Task prompt: In the records below, pick out all lines containing the word "lemma".

── Records provided

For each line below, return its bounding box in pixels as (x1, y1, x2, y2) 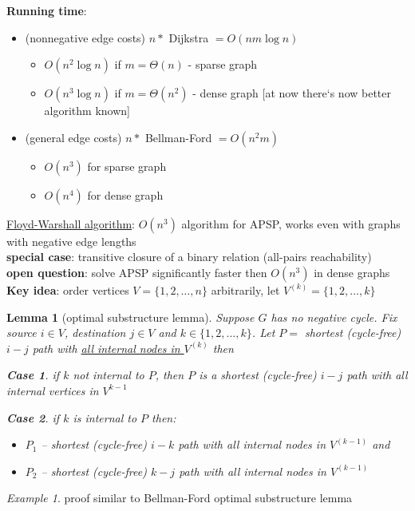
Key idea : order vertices (6, 281, 129, 298)
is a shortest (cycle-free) (199, 366, 317, 383)
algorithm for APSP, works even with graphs (181, 215, 401, 232)
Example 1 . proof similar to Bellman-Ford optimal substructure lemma (6, 489, 353, 506)
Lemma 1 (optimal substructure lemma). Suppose (6, 308, 255, 325)
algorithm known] (44, 102, 130, 119)
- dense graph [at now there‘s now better (192, 85, 392, 101)
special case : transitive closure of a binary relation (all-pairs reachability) (6, 248, 372, 265)
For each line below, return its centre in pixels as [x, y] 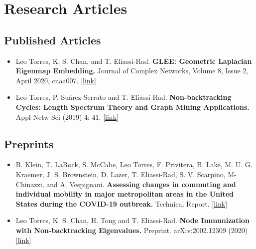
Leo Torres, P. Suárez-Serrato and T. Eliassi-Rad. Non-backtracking [124, 97]
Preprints [29, 143]
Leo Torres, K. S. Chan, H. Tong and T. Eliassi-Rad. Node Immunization [132, 220]
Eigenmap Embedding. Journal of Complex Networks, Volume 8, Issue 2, [132, 71]
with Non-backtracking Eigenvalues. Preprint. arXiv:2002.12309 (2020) [132, 230]
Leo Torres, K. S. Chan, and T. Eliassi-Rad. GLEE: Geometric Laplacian [134, 61]
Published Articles [53, 40]
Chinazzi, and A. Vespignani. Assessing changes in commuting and [126, 184]
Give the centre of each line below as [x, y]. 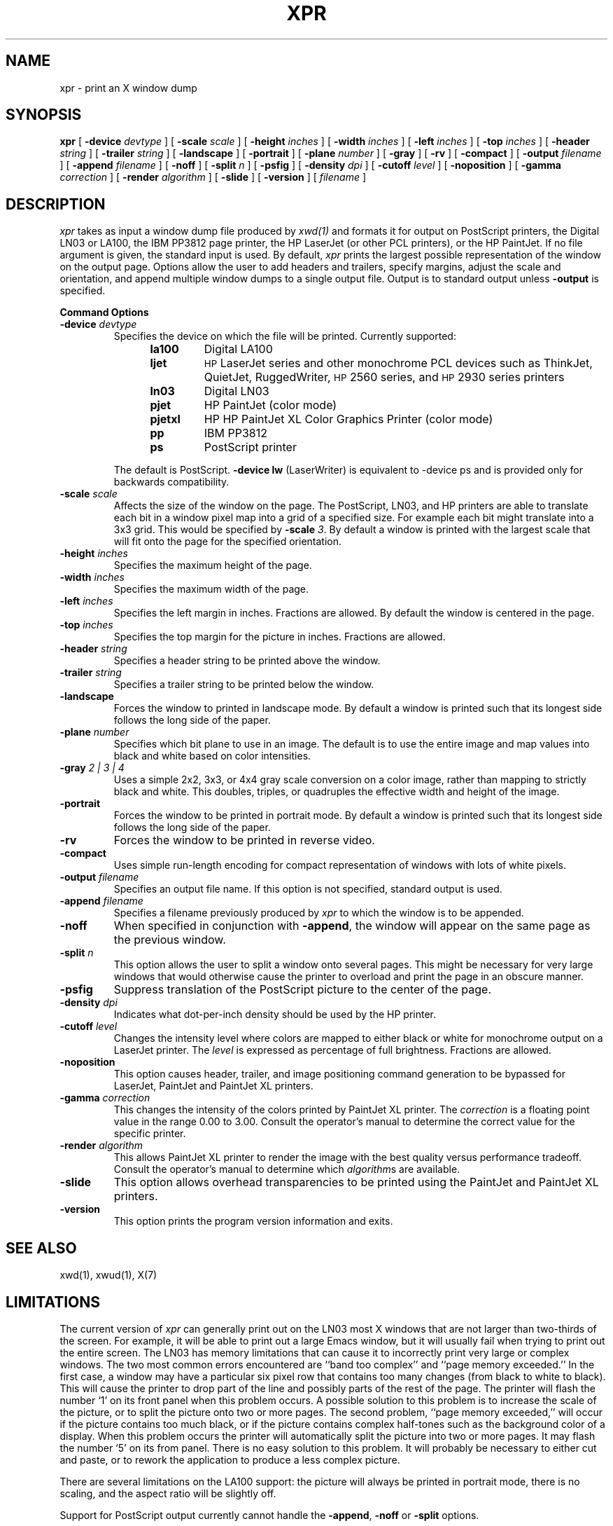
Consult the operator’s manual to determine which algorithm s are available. [287, 1169]
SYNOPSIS [44, 115]
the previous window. [170, 940]
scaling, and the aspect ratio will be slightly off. [168, 1493]
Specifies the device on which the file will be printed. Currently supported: [285, 336]
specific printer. [150, 1134]
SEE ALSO [41, 1248]
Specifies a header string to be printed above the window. [247, 661]
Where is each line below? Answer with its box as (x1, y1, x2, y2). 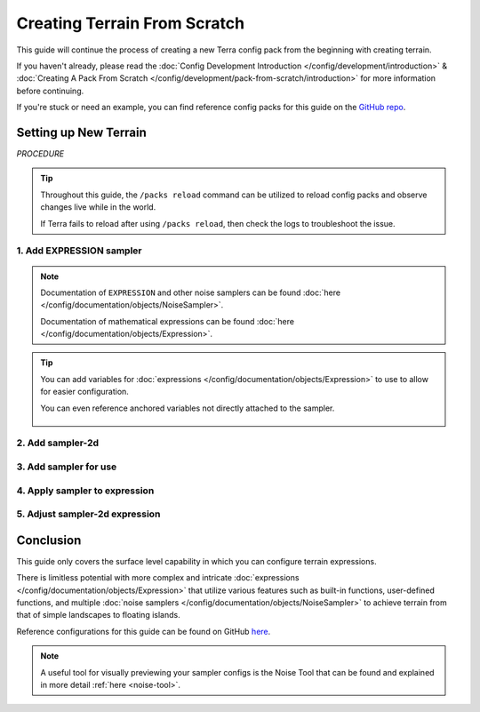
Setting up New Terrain (16, 124, 147, 140)
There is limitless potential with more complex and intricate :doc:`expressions (16, 572, 300, 583)
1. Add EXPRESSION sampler (16, 244, 142, 257)
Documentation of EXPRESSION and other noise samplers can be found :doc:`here (40, 287, 341, 298)
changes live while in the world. (40, 202, 156, 212)
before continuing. (16, 85, 84, 96)
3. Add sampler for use (16, 460, 117, 473)
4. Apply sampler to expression (16, 484, 155, 497)
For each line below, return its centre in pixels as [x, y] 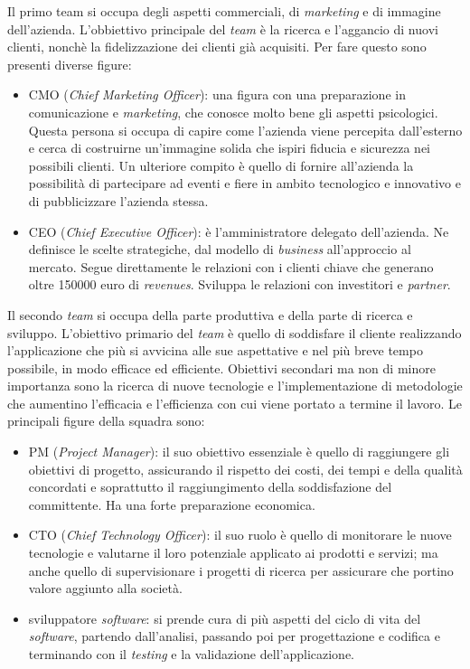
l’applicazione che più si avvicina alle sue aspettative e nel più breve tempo [215, 350]
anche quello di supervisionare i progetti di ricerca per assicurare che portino [241, 570]
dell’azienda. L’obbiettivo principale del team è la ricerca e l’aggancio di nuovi [223, 28]
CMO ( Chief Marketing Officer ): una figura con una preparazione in [217, 94]
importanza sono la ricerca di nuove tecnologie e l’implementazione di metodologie [235, 386]
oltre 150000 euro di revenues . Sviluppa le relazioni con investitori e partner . [240, 284]
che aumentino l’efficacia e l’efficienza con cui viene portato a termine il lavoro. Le [235, 403]
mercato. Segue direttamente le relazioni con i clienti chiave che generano [231, 266]
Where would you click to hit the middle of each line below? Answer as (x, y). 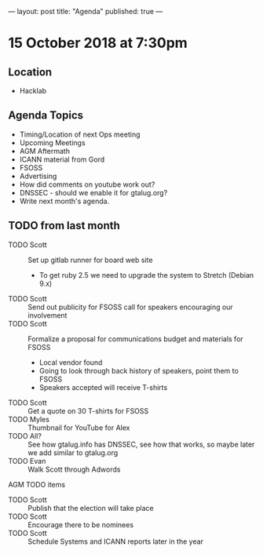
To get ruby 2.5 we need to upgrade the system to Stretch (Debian (146, 275)
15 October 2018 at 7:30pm (98, 43)
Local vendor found (71, 362)
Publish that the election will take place (91, 508)
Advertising (38, 176)
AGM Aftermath (45, 151)
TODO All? (25, 436)
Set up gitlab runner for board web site (90, 260)

────

Solved problem:
Example 1 . proof similar to Bellman-Ford optimal substructure lemma (6, 489, 353, 506)
Lemma 1 (optimal substructure lemma). Suppose (6, 308, 255, 325)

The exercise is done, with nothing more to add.